坐在女人旁边的,是一个头发花白、满脸皱纹的老人,约莫六十多岁,穿着一件洗得发白的中山装,中山装的袖口和领口都有些磨损,却依旧干净整洁。他的手里叼着一支旱烟,烟杆是黑色的,已经有些年头了,烟雾缭绕中,他的眼神浑浊,却透着一股沧桑和睿智,仿佛看透了世间的一切。他时不时咳嗽两声,声音沙哑而低沉,却带着一种莫名的威严,让人不敢轻视。他的面前,放着一个破旧的罗盘,罗盘的盘面已经有些磨损,指针却在微微转动着,速度很慢,指向厂房的某个角落,透着一股诡异的气息,显然,这个老人,不简单。

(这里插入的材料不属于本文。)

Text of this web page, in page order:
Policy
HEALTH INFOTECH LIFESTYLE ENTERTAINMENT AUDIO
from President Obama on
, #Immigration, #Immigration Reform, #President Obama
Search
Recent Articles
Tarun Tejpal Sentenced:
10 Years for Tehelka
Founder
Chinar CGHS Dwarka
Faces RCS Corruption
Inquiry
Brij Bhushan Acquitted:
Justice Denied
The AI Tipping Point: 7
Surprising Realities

而坐在长桌最右边的,是一个穿着休闲装的年轻男人,看起来和我年纪相仿,二十四五岁的样子,********,镜片很厚,遮住了他的一部分眼神,却依旧能看出他眼神灵动,透着一股机灵劲儿。他的面容清秀,皮肤白皙,穿着一件灰色的卫衣和一条黑色的运动裤,显得格外休闲,和现场严肃、诡异的氛围,有些格格不入。他的手里拿着一台笔记本电脑,手指在键盘上快速敲击着,速度快得惊人,屏幕上显示着一些复杂的代码和诡异的图案,那些代码杂乱无章,却又透着一股规整,那些图案则格外诡异,像是某种阴邪的图腾,让人看不懂。他抬起头,对我笑了笑,眼神里带着一丝好奇,还有一丝善意,瞬间打破了现场沉闷、诡异的氛围,让我紧绷的神经,稍微放松了一些。

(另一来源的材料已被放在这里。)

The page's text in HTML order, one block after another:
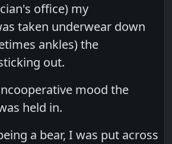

“陈默,编号073,刑侦队,犯罪心理学专业,辅修痕迹鉴定,毕业于江城大学,在校期间,曾多次协助警方破获疑难案件,入职市刑侦队三个月,经手三起‘无法归档’的诡异案件,对案件细节敏感度极高,善于通过心理分析还原现场,”中间那个穿黑色作战服的男人,率先开口,声音依旧低沉沙哑,却比电话里多了一丝温度,不再像刚才那样冰冷刺骨。他放下手中的短刃,短刃落在桌上,发出“当”的一声轻响,在寂静的厂房里,显得格外清晰。他的目光紧紧盯着我,眼神锐利,仿佛能看穿我内心的所有想法,“我是小刀,741局行动组队长,负责带队处理各类超自然诡异案件,清除阴邪之物,守护人间安宁。”
小刀?741局?我愣了一下,脸上露出了疑惑的神色,下意识地开口问道:“741局?我从来没有听说过这个单位,而且,全国范围内,根本没有这个局的备案,它……它到底是什么地方?你们到底是谁?”我的声音带着一丝试探,还有一丝不易察觉的恐惧,毕竟,这个地方太过诡异,这些人的身份也太过神秘,让我不得不警惕。

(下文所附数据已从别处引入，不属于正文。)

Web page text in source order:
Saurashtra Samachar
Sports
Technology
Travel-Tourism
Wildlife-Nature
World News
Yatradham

“它本来就不存在。”小刀打断了我的话,语气平淡,却带着不容置疑的坚定,没有丝毫波澜,仿佛在说一件再平常不过的事情。他身体微微前倾,目光依旧紧紧盯着我,一字一句地说道:“741局,绝密单位,不对外公开,不录入任何官方备案,不受任何部门管辖,专门处理那些常规警力无法解决的超自然诡异案件,也就是你们刑侦队称之为‘无法归档’的案子。那些案子,不是人为,而是阴邪之物作祟,寻常的刑侦手段,根本无法破解,甚至连靠近都很困难,只有我们741局,有能力处理这些案子,清除那些危害人间的阴邪之物。”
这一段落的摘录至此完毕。